» **Problem statement**: Starting with the line that contains "executeAsync () [204, 211]", write out each line through the end of the listing, unchanged. Output nothing else.

» **Records shown**:
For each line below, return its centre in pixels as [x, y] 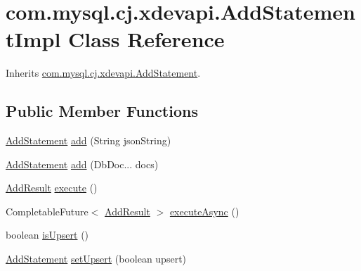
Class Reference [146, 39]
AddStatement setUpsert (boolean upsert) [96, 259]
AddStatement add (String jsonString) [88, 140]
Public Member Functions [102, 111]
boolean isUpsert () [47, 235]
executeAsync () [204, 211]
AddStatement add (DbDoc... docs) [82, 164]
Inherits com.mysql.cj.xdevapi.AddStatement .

» **Task answer**:
executeAsync () [204, 211]
AddStatement add (DbDoc... docs) [82, 164]
Inherits com.mysql.cj.xdevapi.AddStatement .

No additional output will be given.